Hello lovely people, this is my first post here. I'm an aspiring developer with a variety of prior experience, but it's been about 6-8 years since i last did 3D art for a game, in some Civ IV mods. Since then i've been a little out of touch and mostly focusing on coding.
Currently, I am interested in making a strategy game in unreal engine. I won't bore you with too many details, but i'm planning to do most of the work myself, art included. I'm brushing the dust off my old talents and firing up the latest version of blender, and I've realised I don't really have targets for performance yet.
I'm interested in making unit models with around the same detail level as the Total War series, examples:
I'm posting on polycount because I found this place while trying to google performance stats for the latest Total War Warhammer game, (along with a nice thread where various artists were posting their official work, it was lovely!)
I flatter myself thinking i can emulate that quality, but I'll do my best. I need some ideas on targets though. That is, polycounts, and texture sizes. I'm used to working within tight limits, and I need to set such limits for myself so i don't run away spending a million triangles on an exquisitely sculpted nose or somesuch. But these days i have no idea what modern computers are capable of
So my question is:
For an average human figure, in armor or clothing, viewed from a sort of isometric perspective and in the context of a strategy game developed for modern gaming PCs:
What's a good target for his polycount (in triangles) and resolution for textures, normal maps, glow, gloss, etc.
Once I have target values for humanoids, I can use that as a baseline for performance targets for other things (like guys on horseback)
Any posts and thoughts are appreciated
Replies
Design the unit without restricting yourself, place it as close to the camera as it'll ever get in game and start reducing geometry and texel density - stop reducing when it starts to become visible to the player and you have your answer.
Modern consoles can draw millions of triangles on screen without breaking a sweat - materials are the biggest cost
The hardware the game is running on? Mobile? Console? PC?
The engine it's using and how well it handles optimization? Do you need to micro manage the Levels of Detail or does it handle it for you? The time it takes to create assets is also a huge factor.

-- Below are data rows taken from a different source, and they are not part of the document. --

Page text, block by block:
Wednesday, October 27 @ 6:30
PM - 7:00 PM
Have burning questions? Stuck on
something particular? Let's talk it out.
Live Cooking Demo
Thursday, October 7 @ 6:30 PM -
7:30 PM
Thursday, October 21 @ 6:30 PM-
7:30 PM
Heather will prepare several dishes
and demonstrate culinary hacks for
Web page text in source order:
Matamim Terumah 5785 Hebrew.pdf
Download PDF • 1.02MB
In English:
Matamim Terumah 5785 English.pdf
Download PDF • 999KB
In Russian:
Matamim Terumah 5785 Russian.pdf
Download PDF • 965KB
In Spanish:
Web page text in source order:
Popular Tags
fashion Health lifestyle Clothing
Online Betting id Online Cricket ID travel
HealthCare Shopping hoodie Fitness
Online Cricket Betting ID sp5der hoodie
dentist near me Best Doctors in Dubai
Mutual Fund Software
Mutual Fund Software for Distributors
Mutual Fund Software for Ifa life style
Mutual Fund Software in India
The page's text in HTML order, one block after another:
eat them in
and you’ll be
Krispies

The overall design of the game? How many units are on the screen at one time? How close will the camera get? Will the same models be used for in-game cut scenes or cinematics?

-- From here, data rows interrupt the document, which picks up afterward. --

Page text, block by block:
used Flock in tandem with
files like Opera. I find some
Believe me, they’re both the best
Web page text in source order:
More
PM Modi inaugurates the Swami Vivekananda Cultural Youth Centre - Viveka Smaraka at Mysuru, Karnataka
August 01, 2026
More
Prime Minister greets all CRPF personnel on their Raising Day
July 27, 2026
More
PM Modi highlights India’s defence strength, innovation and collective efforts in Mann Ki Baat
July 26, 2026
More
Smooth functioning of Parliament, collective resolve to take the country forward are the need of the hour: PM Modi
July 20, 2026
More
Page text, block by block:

Do the designers have a rough idea how many units will be on the screen? Will one character represent hundreds like the Civilization games or does every character need to live and die on their own?
What are the actions they preform, how many animations are needed, how many joints in the rig? How long does it take to create a character and rig it up, how many do you need to have? 7 recycled units or a hundred unique characters?

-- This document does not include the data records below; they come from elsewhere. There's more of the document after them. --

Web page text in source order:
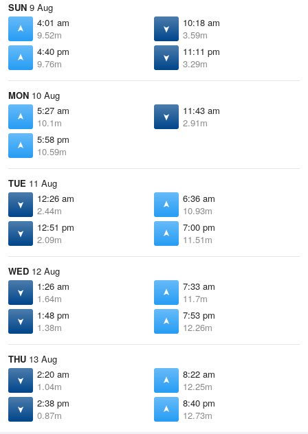
SUN 9 Aug
4:01 am
9.52m
10:18 am
3.59m
4:40 pm
9.76m
11:11 pm
3.29m
MON 10 Aug
5:27 am
10.1m
11:43 am
2.91m
5:58 pm
10.59m
TUE 11 Aug
12:26 am
2.44m
6:36 am
10.93m
12:51 pm
2.09m
7:00 pm
11.51m
WED 12 Aug
1:26 am
1.64m
7:33 am
11.7m
1:48 pm
1.38m
7:53 pm
12.26m
THU 13 Aug
2:20 am
1.04m
8:22 am
12.25m
2:38 pm
0.87m
8:40 pm
12.73m
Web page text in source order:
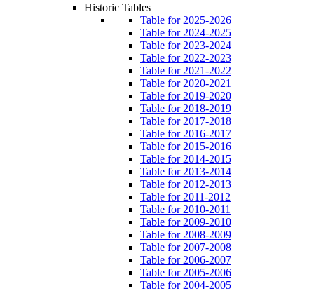
Historic Tables
Table for 2025-2026
Table for 2024-2025
Table for 2023-2024
Table for 2022-2023
Table for 2021-2022
Table for 2020-2021
Table for 2019-2020
Table for 2018-2019
Table for 2017-2018
Table for 2016-2017
Table for 2015-2016
Table for 2014-2015
Table for 2013-2014
Table for 2012-2013
Table for 2011-2012
Table for 2010-2011
Table for 2009-2010
Table for 2008-2009
Table for 2007-2008
Table for 2006-2007
Table for 2005-2006
Table for 2004-2005
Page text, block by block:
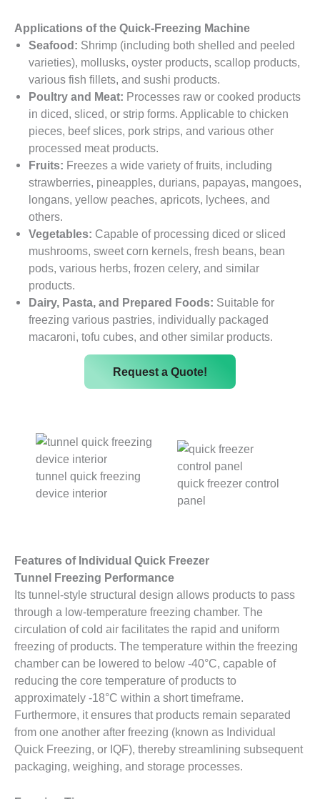
Applications of the Quick-Freezing Machine
Seafood: Shrimp (including both shelled and peeled
varieties), mollusks, oyster products, scallop products,
various fish fillets, and sushi products.
Poultry and Meat: Processes raw or cooked products
in diced, sliced, or strip forms. Applicable to chicken
pieces, beef slices, pork strips, and various other
processed meat products.
Fruits: Freezes a wide variety of fruits, including
strawberries, pineapples, durians, papayas, mangoes,
longans, yellow peaches, apricots, lychees, and
others.
Vegetables: Capable of processing diced or sliced ​​
mushrooms, sweet corn kernels, fresh beans, bean
pods, various herbs, frozen celery, and similar
products.
Dairy, Pasta, and Prepared Foods: Suitable for
freezing various pastries, individually packaged
macaroni, tofu cubes, and other similar products.
Request a Quote!
tunnel quick freezing
device interior
quick freezer control
panel
Features of Individual Quick Freezer
Tunnel Freezing Performance
Its tunnel-style structural design allows products to pass
through a low-temperature freezing chamber. The
circulation of cold air facilitates the rapid and uniform
freezing of products. The temperature within the freezing
chamber can be lowered to below -40°C, capable of
reducing the core temperature of products to
approximately -18°C within a short timeframe.
Furthermore, it ensures that products remain separated
from one another after freezing (known as Individual
Quick Freezing, or IQF), thereby streamlining subsequent
packaging, weighing, and storage processes.

Are they just low poly models with simple textures, or will there be complex materials that need to be derived from normal maps meaning there will be a high poly -> low poly workflow.
How important are other aspects of the game, like the environment, AI, particles, back end systems?
Often the tri count is heavily dependent on testing and performance balancing as you go. What you trim back in one game to give another aspect more impact, won't be the same as another game.
If I had to take a wild stab in the dark I would start testing with quickly done stand in models that start at roughly 20k tris and see how things preformed, making sure the rest of the game had more or less equivalent stand-ins. Keeping in mind that there might be a large optimization push again later.